5. Diagnostic and Practical Implications for Software Engineering Agents

The granularity and temporal resolution of SWE Context Bench metrics enable direct integration into the software development process:

Agents can be regularized or stopped based on intermediate recall/precision thresholds, e.g., halting patch synthesis unless recall > 0.8, or penalizing overbroad preamble inclusion via low precision.
IDE plugins or interactive coding assistants can visualize real-time gold-context recall bars, allowing human users to steer attention toward less-covered modules or dependencies.
CI and code review bots can perform context-retrieval diagnostics either in “dry-run” (pre-commit) or as part of pull-request validation, automatically flagging fixes that fail to encompass all components referenced in human patches, thus tightening the gap between automated and human review rigor (Li et al., 5 Feb 2026).

Standardized JSON logs and AST-based alignments render the dataset amenable to downstream research: for example, enabling retriever training via Tree-Sitter alignments or facilitating auxiliary LLM objectives to directly predict gold-relevant context spans.

6. Connections to Broader Benchmarking and Limitations

SWE Context Bench sits at the convergence of recent trends in software agent evaluation. It augments end-to-end task benchmarks—such as SWE-bench (Jimenez et al., 2023) and LongCodeBench (Rando et al., 12 May 2025)—with process-level, context-focused scrutiny. Where earlier work was sensitive to benchmark overfitting and data contamination (e.g., leakage in SWE-bench leading to memorization over reasoning (Liang et al., 14 Jun 2025)), SWE Context Bench interposes intermediate, human-audited signals that illuminate agent behavior even amid high downstream pass rates.

Limitations include annotation cost for gold contexts, absence of dynamic or conversational user interactions (cf.

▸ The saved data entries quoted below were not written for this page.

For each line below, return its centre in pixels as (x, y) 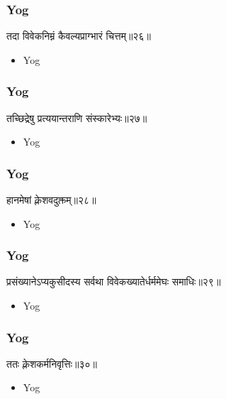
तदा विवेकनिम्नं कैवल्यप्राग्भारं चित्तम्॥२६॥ (79, 36)
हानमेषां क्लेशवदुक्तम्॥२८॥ (51, 200)
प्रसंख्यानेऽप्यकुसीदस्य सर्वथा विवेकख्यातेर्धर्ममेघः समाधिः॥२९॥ (114, 282)
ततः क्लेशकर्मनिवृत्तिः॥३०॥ (52, 363)
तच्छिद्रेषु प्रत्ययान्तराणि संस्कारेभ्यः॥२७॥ (77, 117)

ToM-SWE (Zhou et al., 24 Oct 2025)), and incomplete modeling of distribution shift and catastrophic forgetting. However, process-centric diagnostic instrumentation and sequence-based reuse evaluation offer a principled scaffold for future work on information efficiency, generalization, and interactive memory in software engineering LLM agents.

7. Outlook: Future Directions and Research Opportunities

Emergent research priorities include:

Closing the consolidation gap by unifying retrieval and patch generation in end-to-end LLMs, using auxiliary losses to maximize alignment with human gold context traces.
Scaling human-verified gold context annotation to broader language and repository diversity (multi-language, polyglot repositories, deeper histories).
Integrating robust experience summarization, negative mining, and adaptive retrieval for long-horizon, multi-task workflows as formalized in SWE-ContextBench.
Developing contamination-resistant evaluation harnesses and mutation-based protocols to guard against memorization, as highlighted by recent diagnostics (Liang et al., 14 Jun 2025).
Leveraging context-level diagnostics for tool-use efficiency and continual learning metrics in agentic architectures (Joshi et al., 13 Jun 2025).
Enabling dynamic, user-in-the-loop context guidance via retrieval metrics surfaced to both agents and practitioners.

SWE Context Bench thus establishes a rigorous foundation for advancing interpretable, efficient, and trustworthy LLM-based coding systems—transforming context from a latent variable into an explicit locus of measurement, optimization, and interaction (Li et al., 5 Feb 2026, Zhu et al., 9 Feb 2026).